Let's see where I can get trying to brute force the search of a counterexample of the conjecture. There exist algorithms capable of hitting big numbers like 2^100000-1, but copying it's not my goal.
My goal it's to go through the rationale, and iteratively play and improve with rust while enjoying the process.
Let's implement the simplest representation of the problem as a base to compare against.
Having base_loop = 5
and x = base_loop
while x is bigger or equal than base do:
- x/2 if 2%0 = 0
- else 3x+1
- repeat while x > base_loop
if the loop stops, number is checked
increment base_loop by 1 and repeat
This basically assumes that starting the loop (4, 2, 1) every number that already was checked, will get into the same result as the operations are deterministic.
So without any other optimization it's easy to check that every single number follows the conjecture up to 10_000_000_000
. But as I started with u64 with precision (2^64-1) 18,446,744,073,709,551,615
I would have been very happy proving up to this number. But course, I forgot that x grows much more than the base_loop value.

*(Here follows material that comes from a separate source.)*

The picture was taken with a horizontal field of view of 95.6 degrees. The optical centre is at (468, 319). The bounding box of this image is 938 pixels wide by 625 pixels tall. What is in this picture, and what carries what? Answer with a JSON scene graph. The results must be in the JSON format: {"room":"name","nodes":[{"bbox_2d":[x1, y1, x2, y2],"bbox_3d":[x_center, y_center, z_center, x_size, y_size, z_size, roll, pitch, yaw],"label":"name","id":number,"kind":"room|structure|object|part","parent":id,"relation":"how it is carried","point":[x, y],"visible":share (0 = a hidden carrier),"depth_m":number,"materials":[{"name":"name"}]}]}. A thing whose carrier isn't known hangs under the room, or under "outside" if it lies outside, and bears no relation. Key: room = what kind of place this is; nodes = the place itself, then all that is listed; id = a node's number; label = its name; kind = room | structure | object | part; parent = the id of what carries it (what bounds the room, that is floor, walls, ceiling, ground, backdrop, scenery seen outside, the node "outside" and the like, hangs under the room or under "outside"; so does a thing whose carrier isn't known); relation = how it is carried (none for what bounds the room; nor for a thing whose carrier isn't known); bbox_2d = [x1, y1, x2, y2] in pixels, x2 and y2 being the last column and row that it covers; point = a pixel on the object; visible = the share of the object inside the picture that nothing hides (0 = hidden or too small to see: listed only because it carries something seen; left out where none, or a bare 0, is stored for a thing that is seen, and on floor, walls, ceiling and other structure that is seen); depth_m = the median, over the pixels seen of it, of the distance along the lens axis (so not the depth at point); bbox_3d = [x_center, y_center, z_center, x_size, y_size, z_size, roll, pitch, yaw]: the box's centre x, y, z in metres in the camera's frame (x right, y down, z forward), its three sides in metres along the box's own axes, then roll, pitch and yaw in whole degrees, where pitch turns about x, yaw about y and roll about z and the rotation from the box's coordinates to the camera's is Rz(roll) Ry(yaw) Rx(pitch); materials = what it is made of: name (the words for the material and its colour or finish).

That's why when checking 12_327_829_503
the x overflows at some point and the code panics.
Before I reached any performance bottleneck, I'm encountering that the first issue is storing and keeping efficiently in memory the value x. I can use just double the precision (to u128), but that means postponing the problem for later.
Let's replace our x with a BigUint, and let's keep running.

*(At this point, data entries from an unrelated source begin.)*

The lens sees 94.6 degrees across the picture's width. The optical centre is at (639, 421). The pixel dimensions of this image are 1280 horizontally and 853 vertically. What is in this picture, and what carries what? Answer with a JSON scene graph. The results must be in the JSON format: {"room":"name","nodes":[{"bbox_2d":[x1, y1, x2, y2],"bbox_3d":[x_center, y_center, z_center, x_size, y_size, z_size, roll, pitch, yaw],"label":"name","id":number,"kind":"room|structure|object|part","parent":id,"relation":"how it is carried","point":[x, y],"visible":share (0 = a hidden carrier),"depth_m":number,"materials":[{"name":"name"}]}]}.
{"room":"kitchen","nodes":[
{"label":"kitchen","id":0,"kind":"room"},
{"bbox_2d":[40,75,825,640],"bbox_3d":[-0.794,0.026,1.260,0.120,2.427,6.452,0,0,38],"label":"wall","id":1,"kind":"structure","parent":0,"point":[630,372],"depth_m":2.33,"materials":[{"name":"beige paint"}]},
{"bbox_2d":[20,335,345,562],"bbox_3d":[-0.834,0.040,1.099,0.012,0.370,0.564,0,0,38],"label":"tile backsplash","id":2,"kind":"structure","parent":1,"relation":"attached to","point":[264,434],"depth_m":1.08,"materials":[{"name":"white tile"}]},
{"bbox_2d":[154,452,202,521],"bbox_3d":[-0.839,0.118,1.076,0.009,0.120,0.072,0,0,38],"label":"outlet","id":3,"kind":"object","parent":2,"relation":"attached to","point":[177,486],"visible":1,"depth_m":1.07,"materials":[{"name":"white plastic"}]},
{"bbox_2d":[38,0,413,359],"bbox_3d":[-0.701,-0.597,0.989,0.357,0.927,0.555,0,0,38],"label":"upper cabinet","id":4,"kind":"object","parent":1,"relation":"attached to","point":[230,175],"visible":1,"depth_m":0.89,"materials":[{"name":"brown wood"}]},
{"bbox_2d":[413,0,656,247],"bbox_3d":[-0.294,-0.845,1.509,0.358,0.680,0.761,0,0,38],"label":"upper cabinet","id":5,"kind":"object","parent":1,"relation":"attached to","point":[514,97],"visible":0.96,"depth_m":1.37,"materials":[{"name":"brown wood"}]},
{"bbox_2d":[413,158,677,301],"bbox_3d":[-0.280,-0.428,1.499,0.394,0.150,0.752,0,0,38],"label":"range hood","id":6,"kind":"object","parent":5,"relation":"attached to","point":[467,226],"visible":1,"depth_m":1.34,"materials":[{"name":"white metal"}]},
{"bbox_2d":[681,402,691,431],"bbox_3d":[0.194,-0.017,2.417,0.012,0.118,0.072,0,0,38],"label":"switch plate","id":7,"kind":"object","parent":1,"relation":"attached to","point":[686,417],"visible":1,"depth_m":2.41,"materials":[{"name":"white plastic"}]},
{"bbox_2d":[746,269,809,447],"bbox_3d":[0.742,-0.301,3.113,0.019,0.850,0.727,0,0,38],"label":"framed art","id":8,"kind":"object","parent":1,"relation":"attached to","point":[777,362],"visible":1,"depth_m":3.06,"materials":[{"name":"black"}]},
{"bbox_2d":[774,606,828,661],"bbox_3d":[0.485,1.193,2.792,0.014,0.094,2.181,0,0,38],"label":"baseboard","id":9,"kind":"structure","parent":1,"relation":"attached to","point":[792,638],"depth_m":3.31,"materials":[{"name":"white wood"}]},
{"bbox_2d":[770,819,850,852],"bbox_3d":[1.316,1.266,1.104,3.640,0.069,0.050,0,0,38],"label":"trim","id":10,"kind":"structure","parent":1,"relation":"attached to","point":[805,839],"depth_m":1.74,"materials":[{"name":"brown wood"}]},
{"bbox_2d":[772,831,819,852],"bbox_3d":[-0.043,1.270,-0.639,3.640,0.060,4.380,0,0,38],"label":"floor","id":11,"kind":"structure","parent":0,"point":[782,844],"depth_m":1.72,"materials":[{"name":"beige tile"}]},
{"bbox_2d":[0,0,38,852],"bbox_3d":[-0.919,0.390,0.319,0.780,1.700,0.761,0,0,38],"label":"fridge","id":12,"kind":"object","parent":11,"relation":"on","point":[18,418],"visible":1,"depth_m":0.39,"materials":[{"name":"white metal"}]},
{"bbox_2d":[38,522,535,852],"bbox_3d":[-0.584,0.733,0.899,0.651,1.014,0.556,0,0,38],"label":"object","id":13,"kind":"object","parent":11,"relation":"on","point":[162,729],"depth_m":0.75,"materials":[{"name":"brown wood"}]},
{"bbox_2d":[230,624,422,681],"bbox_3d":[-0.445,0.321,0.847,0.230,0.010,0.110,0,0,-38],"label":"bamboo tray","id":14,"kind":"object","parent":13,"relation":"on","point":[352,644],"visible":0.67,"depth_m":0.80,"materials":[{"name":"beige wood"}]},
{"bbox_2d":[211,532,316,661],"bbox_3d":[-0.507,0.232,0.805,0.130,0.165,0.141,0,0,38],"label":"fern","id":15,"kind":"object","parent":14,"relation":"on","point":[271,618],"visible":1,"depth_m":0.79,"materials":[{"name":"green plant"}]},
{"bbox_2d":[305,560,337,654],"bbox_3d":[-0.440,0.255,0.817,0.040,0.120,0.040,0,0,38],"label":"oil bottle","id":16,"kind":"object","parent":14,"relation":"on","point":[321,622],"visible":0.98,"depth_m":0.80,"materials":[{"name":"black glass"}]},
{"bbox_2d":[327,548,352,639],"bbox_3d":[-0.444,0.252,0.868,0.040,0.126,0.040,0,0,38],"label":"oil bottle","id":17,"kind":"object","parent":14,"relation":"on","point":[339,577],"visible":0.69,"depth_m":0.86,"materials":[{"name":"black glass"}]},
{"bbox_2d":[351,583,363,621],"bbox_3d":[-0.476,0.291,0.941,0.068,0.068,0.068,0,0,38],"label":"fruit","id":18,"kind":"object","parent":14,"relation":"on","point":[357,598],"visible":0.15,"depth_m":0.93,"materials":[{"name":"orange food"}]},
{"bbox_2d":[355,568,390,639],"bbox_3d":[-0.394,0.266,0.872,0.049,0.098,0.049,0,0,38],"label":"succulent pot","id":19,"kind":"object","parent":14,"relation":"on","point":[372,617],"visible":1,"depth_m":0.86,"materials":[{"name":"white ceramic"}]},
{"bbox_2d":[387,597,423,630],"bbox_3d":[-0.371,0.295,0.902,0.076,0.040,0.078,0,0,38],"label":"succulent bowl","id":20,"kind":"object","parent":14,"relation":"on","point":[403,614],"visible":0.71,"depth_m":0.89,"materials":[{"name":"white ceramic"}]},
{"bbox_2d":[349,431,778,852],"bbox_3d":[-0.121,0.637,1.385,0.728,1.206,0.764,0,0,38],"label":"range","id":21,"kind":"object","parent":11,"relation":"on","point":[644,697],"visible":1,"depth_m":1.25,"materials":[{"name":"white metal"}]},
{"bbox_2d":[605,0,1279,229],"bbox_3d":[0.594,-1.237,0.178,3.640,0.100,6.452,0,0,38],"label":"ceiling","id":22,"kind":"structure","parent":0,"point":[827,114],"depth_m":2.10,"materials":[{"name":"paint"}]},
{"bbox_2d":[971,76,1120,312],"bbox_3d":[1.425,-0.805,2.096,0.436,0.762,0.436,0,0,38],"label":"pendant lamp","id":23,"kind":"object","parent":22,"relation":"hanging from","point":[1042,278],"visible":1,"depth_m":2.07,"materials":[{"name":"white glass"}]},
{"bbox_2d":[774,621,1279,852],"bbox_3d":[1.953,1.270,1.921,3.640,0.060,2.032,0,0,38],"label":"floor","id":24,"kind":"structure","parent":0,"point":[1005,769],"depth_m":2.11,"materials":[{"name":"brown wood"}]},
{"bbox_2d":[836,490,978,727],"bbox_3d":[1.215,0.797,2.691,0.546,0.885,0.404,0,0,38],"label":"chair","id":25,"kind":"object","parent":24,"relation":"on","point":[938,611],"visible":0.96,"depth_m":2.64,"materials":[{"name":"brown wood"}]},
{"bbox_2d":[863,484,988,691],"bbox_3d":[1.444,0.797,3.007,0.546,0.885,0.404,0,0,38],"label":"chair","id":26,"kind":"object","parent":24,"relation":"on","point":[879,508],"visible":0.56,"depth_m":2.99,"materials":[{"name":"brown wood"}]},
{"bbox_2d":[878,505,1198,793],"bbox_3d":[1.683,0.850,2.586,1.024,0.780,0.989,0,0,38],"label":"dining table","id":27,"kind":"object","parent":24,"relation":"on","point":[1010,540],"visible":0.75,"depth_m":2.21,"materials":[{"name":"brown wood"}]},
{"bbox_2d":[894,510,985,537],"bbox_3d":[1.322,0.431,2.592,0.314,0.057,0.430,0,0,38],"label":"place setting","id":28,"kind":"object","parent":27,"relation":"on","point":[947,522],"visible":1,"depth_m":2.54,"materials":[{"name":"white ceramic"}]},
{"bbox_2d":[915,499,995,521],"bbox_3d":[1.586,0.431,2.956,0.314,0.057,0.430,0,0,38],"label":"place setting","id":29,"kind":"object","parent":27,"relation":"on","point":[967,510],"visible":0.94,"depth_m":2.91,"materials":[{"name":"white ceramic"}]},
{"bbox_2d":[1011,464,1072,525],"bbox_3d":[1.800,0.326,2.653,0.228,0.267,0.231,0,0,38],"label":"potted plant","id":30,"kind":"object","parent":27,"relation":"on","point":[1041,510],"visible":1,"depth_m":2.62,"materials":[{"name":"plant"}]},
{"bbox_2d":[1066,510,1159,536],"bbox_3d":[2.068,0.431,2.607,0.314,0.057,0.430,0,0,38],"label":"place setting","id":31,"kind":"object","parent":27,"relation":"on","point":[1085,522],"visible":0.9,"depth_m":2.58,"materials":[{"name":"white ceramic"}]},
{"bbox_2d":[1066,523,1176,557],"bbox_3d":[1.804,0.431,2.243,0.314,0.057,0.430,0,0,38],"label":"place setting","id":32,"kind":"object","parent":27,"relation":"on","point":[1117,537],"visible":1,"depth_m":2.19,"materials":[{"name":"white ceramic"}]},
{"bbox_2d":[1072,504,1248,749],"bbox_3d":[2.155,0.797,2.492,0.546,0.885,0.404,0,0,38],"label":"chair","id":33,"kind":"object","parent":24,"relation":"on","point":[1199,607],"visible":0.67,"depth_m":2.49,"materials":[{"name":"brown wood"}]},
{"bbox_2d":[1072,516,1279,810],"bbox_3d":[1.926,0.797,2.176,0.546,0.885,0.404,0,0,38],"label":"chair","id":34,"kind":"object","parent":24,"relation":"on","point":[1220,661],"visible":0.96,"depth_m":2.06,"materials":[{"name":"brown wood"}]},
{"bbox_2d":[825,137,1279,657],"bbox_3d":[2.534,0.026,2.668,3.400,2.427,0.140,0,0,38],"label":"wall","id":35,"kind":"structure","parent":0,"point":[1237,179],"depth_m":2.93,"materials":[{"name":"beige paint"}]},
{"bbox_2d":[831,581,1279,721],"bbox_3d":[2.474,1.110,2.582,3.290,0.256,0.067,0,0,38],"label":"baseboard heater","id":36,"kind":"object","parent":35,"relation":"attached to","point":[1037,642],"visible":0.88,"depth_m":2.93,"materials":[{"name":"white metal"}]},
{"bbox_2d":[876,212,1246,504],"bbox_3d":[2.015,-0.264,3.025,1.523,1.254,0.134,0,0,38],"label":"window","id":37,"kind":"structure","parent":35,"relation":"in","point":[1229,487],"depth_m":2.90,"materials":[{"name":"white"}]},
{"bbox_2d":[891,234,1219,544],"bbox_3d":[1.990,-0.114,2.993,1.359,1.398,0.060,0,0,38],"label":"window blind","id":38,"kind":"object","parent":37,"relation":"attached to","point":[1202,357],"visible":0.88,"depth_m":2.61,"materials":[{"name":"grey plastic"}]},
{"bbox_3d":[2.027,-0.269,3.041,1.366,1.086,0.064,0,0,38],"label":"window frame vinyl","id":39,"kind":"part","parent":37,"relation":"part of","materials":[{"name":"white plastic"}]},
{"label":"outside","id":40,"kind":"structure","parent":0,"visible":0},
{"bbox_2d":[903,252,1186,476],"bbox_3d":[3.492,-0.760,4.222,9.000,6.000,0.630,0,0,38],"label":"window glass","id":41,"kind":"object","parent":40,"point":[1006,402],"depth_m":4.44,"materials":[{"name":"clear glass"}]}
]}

Of course, bigUInt means that we have the actual value stored in the heap, and we that we are accessing memory basically in any operation, plus we need to clone the value few times on every iteration.
But that's a problem for another day... after few minutes of execution we surpassed the barrier and getting into the 13b (12_482_780_605
).
I've got 8 cpus, 7 of them watching how 1 struggles to get to 13b. Rust atomic and locals
One thing that I notice is that V1 is noticeably slower than the simple V0, as BigUint no longer represent the number in a single register it seems to access memory more often. To compare, I added criterion to be more precise about it:
cargo bench -- --release
open target/criterion/report/index.html
And it shows that one step of V1 its ~70ns vs ~2ns for V0. That's something to worry. Before spending any time in parallelization, I would like to understand where the time is spent, I'll use flamegraph to represent the execution:
CARGO_PROFILE_RELEASE_DEBUG=true sudo -E cargo flamegraph --root -o benches/flamegraph_v1.svg
open benches/flamegraph.svg
As I'm not too familiar with bigInts and their operators, I used them in v1 everywhere and that's not too great. Only two improvements:
- The parity check was improved to just checking the less significant 0 instead of calculating the modulus
- The rest of the operators use u8
That improved the execution down ~40% for every single check
Let's apply some basics of dynamic programming for memorize the next 5 million elements. As we haven't reached the max representation of u64 for the base_number, the idea is that if a "check was performed" over some base, it means that the operations will be the same at that number.